Source material
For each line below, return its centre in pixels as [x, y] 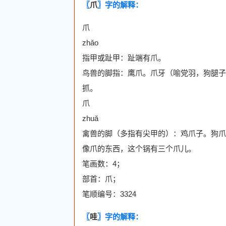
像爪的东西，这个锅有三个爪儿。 [139, 148]
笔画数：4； [103, 163]
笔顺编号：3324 [109, 194]
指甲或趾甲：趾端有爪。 [124, 58]
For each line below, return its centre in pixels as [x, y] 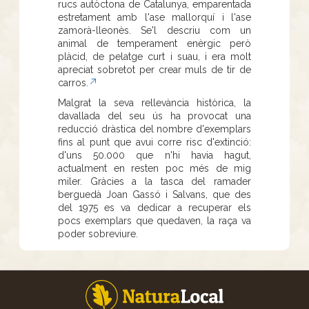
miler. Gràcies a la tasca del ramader [154, 181]
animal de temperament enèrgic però [154, 43]
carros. [73, 82]
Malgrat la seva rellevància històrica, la [154, 102]
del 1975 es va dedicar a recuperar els [154, 207]
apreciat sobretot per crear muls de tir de [154, 69]
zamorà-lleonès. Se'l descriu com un [154, 30]
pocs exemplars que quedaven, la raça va [154, 220]
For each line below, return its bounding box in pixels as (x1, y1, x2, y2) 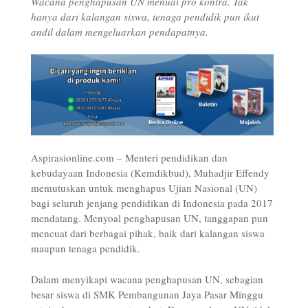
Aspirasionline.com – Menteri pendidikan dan (31, 151, 228, 165)
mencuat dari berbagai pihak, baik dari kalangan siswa (31, 226, 265, 241)
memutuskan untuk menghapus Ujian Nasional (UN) (31, 181, 257, 195)
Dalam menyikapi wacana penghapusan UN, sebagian (31, 272, 263, 286)
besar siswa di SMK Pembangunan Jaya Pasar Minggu (31, 287, 263, 301)
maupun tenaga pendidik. (31, 241, 140, 256)
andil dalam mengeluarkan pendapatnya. (31, 24, 208, 38)
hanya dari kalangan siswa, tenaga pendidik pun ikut (31, 9, 259, 23)
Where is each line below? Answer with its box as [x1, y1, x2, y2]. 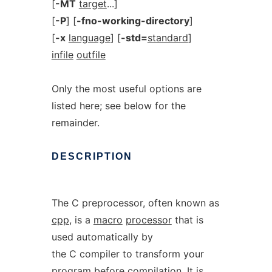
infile [51, 49, 73, 61]
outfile [76, 49, 106, 61]
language [68, 32, 110, 44]
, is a [69, 214, 93, 226]
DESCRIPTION [51, 151, 132, 161]
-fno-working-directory [76, 15, 189, 27]
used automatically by [51, 231, 153, 243]
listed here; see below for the [51, 100, 186, 112]
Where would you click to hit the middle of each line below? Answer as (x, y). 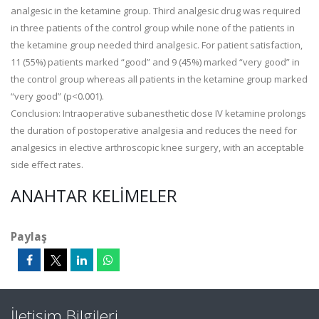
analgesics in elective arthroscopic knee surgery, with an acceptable (157, 147)
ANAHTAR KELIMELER (94, 196)
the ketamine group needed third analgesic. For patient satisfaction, (157, 45)
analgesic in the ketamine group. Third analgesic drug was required (156, 11)
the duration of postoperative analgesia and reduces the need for (154, 130)
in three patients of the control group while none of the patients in (153, 28)
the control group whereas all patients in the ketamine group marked (159, 79)
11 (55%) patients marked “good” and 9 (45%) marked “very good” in (155, 62)
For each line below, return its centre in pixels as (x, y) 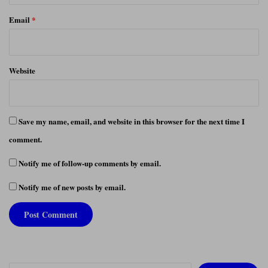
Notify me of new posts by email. (72, 187)
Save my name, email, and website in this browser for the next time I (132, 121)
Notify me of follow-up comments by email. (90, 163)
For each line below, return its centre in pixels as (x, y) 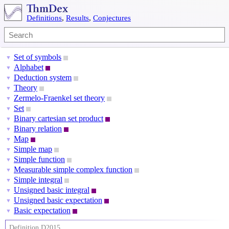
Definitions (44, 18)
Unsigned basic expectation (58, 200)
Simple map (33, 149)
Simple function (39, 159)
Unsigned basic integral (52, 190)
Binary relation (38, 129)
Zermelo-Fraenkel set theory (59, 98)
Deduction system (43, 77)
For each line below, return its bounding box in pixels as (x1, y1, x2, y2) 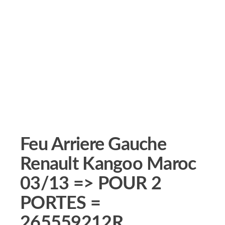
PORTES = (20, 194, 101, 212)
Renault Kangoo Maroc (20, 155, 196, 173)
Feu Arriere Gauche (20, 136, 167, 154)
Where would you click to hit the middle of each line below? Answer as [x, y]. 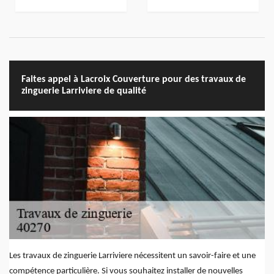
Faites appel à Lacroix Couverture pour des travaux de [134, 80]
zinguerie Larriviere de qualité [84, 91]
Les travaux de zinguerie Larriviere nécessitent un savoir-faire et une [132, 256]
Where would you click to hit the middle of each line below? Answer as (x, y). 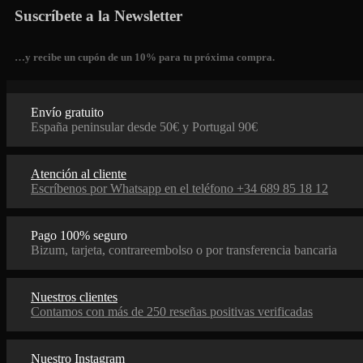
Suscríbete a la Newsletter (98, 16)
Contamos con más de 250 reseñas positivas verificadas (172, 312)
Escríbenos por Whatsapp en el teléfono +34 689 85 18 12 (179, 189)
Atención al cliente (79, 174)
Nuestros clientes (74, 297)
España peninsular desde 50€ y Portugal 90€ (144, 127)
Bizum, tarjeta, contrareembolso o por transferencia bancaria (184, 250)
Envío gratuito (67, 113)
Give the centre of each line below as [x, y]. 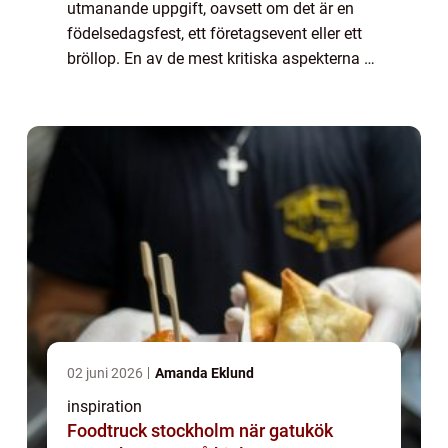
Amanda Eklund [204, 372]
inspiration [104, 406]
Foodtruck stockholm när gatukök [153, 430]
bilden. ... [98, 108]
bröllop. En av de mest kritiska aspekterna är [222, 58]
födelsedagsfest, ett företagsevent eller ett [214, 33]
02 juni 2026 [106, 372]
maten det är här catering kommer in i [199, 83]
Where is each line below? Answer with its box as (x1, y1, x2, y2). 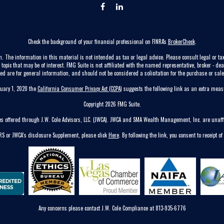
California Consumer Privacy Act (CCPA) (37, 84, 122, 92)
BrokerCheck (167, 37, 195, 45)
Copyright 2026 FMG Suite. (83, 100, 141, 108)
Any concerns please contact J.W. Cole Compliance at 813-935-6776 (38, 204, 186, 212)
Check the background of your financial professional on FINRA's (27, 37, 168, 45)
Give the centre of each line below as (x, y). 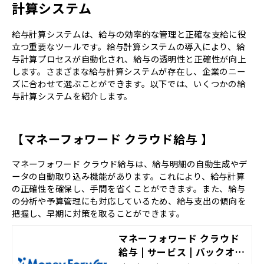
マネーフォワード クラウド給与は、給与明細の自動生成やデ (130, 164)
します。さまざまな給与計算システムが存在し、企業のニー (129, 71)
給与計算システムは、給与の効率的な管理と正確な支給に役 (129, 34)
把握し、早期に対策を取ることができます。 (98, 213)
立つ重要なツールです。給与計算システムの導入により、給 (128, 46)
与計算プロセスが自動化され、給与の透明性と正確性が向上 (129, 58)
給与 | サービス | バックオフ (182, 252)
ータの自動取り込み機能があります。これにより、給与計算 (128, 176)
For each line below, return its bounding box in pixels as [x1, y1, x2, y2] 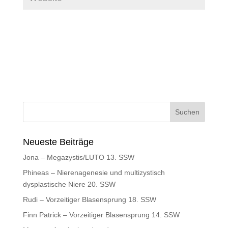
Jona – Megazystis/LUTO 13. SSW [22, 153, 134, 162]
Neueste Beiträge [22, 137, 94, 148]
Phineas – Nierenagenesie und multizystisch [22, 168, 165, 177]
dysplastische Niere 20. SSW [22, 180, 116, 189]
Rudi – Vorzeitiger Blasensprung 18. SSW [22, 195, 156, 204]
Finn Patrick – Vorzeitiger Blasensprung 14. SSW [22, 211, 180, 219]
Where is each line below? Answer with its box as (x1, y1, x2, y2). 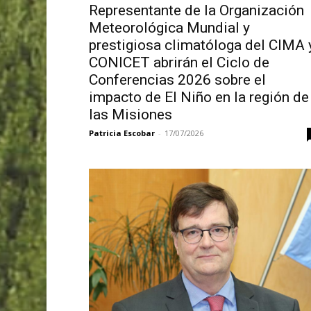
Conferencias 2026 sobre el (88, 72, 266, 89)
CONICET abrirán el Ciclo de (88, 54, 269, 72)
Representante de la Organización (88, 2, 304, 19)
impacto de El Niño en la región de (88, 89, 309, 106)
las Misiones (88, 106, 172, 124)
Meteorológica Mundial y (88, 19, 250, 37)
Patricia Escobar (88, 128, 155, 139)
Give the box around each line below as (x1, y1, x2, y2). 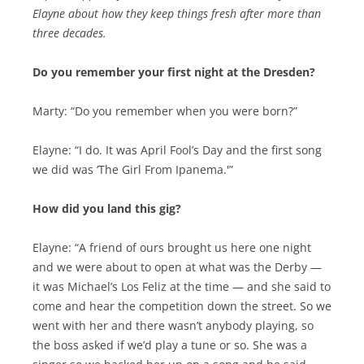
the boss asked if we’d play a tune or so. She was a (32, 337, 307, 353)
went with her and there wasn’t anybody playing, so (32, 318, 314, 334)
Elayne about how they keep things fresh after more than (32, 6, 321, 22)
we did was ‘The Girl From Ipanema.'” (32, 162, 233, 178)
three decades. (32, 25, 106, 41)
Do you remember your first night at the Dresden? (32, 64, 315, 80)
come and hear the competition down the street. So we (32, 298, 331, 314)
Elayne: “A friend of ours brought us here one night (32, 240, 311, 256)
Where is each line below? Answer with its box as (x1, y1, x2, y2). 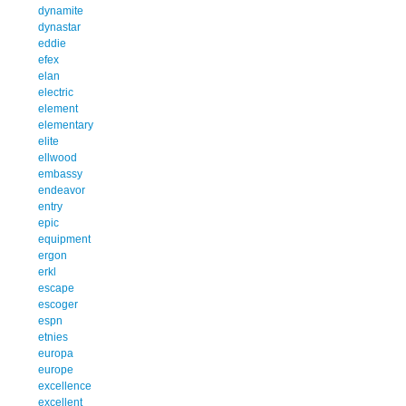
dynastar (38, 20, 81, 34)
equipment (38, 232, 91, 246)
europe (38, 362, 73, 376)
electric (38, 85, 73, 99)
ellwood (38, 150, 77, 164)
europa (38, 346, 73, 360)
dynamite (38, 4, 83, 17)
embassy (38, 167, 82, 180)
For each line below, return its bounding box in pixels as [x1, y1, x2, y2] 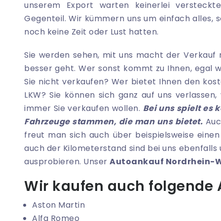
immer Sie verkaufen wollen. [24, 103, 143, 114]
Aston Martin [32, 199, 85, 211]
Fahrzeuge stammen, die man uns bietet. [24, 116, 203, 128]
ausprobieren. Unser [24, 156, 110, 168]
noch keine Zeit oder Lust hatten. [24, 26, 161, 38]
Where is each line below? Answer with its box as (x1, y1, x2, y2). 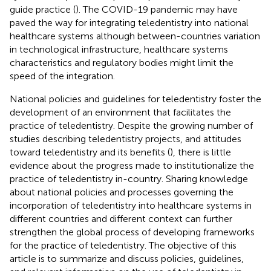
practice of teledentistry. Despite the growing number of (10, 119, 253, 131)
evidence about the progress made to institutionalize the (10, 159, 254, 171)
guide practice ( (10, 3, 76, 15)
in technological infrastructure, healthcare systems (10, 43, 228, 55)
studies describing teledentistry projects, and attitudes (10, 132, 241, 145)
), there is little (170, 146, 231, 158)
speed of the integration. (10, 70, 115, 82)
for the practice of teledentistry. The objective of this (10, 239, 237, 251)

Work to complete
The lines above that include "practice" should each be listed.

Solution to this problem
practice of teledentistry. Despite the growing number of (10, 119, 253, 131)
guide practice ( (10, 3, 76, 15)
for the practice of teledentistry. The objective of this (10, 239, 237, 251)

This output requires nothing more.